Another very important factor in overcoming the sand dune is to see which way the wind is blowing. It is crucial is to learn to recognize the windswept side of the dune, because it is the one with the most compact and heavy sand
If while going over the sand hill you feel that the engine drops in rpm, try not to downshift, because the sudden decrease in speed of the ATV at the moment of shifting is enough to cause you to stall on the uphill.
Instead, a shrewd move is to steer a little downhill as you lose revs, so that you can gain a few feet in height by taking advantage of the lower incline, hoping to conquer the top of the dunon before the engine shuts off. In this maneuver it is a must to be careful of the side slope you take on, which in some cases is very high and insidious for the off-road car to tip over sideways.
Getting out of the sand
When you realize that the vehicle is inexorably digging in, it is critical to get off the gas immediately. The moment you feel that you are getting stuck means that, having lost buoyancy, the ATV car is digging into the sand. At this point if you do not take off the gas immediately, the vehicle will easily sink to the decks, and getting out will require some rescuing!
Once stuck in the sand, the only maneuver to attempt is to engage reverse gear and gently back on your tracks, taking advantage of the previously dug tracks, until you reach a more compact stretch of sand.

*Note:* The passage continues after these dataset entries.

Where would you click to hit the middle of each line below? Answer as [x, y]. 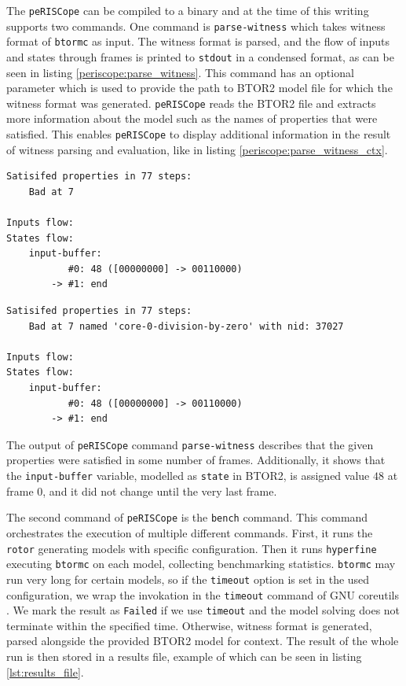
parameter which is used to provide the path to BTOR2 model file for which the [199, 88]
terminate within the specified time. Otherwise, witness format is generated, [189, 625]
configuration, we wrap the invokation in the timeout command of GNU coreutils [203, 594]
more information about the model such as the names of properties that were [192, 118]
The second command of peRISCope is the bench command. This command [187, 517]
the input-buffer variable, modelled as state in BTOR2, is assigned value [188, 476]
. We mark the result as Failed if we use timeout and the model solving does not [203, 610]
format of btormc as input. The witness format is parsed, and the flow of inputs [198, 41]
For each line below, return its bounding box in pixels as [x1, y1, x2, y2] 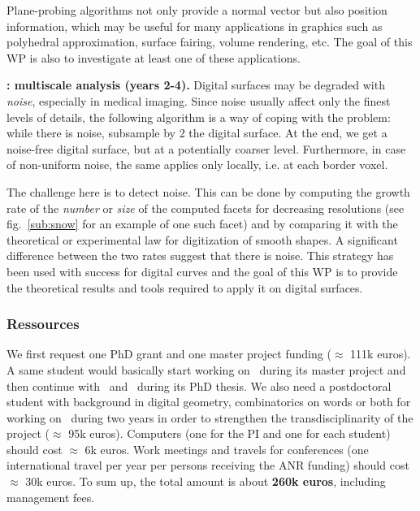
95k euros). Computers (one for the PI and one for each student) [68, 425, 391, 442]
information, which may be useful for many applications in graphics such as [6, 17, 383, 34]
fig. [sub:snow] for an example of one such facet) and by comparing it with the [6, 215, 398, 232]
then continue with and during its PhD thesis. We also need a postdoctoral [6, 377, 392, 394]
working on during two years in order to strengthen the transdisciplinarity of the [6, 409, 414, 426]
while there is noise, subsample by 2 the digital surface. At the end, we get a [6, 124, 388, 141]
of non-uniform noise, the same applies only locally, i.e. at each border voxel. [6, 156, 388, 173]
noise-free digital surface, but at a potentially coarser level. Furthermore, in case [6, 140, 406, 157]
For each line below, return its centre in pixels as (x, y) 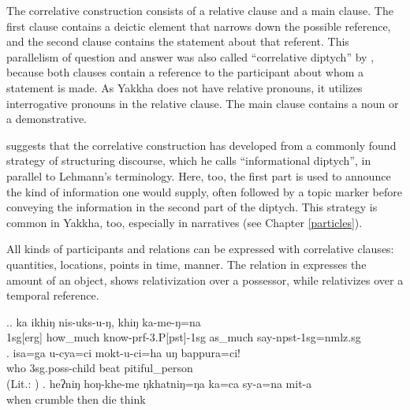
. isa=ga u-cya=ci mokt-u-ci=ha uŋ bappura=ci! (123, 352)
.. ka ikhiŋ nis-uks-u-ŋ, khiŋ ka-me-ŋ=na (104, 321)
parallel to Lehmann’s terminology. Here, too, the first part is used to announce (199, 175)
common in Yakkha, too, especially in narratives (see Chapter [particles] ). (184, 222)
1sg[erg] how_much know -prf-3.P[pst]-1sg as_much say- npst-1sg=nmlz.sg (184, 337)
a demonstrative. (47, 119)
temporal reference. (53, 295)
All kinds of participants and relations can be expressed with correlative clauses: (200, 249)

From there, you start again, again dosing the throttle gently, trying to take advantage of the engine in order to float, or looking for another trajectory.
Even the standing start in the sand has its little secrets. In the start it is essential to use ratios that are not too short, so recommended a reduced 2nd/3rd, quickly releasing the clutch (not to run the risk of burning it in a few seconds), working only with the throttle very gently, increasing the engine revs slowly. All this is done to avoid at the start to create that small pothole, between the tire and the sand, which the use of the gas excessively can easily make bigger and bury the off-road car.
- Snatch straps – this will require a second vehicle, but it’s always useful to bring one along for other rescuing others or being rescued. You attach the strap to the recovery point of the bogged car and use the other vehicle to drag it out of the sand.
- Lifting shackles – you will need some rather strong tow shackles that can handle heavy weight lifting. You use these to attach your snatch strap to your recovery point.
- Sand ladder recovery boards – you place these under your wheels after you clear the sand beneath them so that you can get out. Kind of a portable pavement, useful in any kind of off-road environment, but essential on sand.
- Long handled shovel – so that you can start digging and try to get as much sand out of the way. Clear the back wheels first and attempt to drive backwards. Any sturdy shovel will do, but make sure to wear gloves if they have a metal handle as they can get hot in the sun.
- Plenty of water – you are likely to spend hours working hard in a hot beach or desert, so remember to stay hydrated.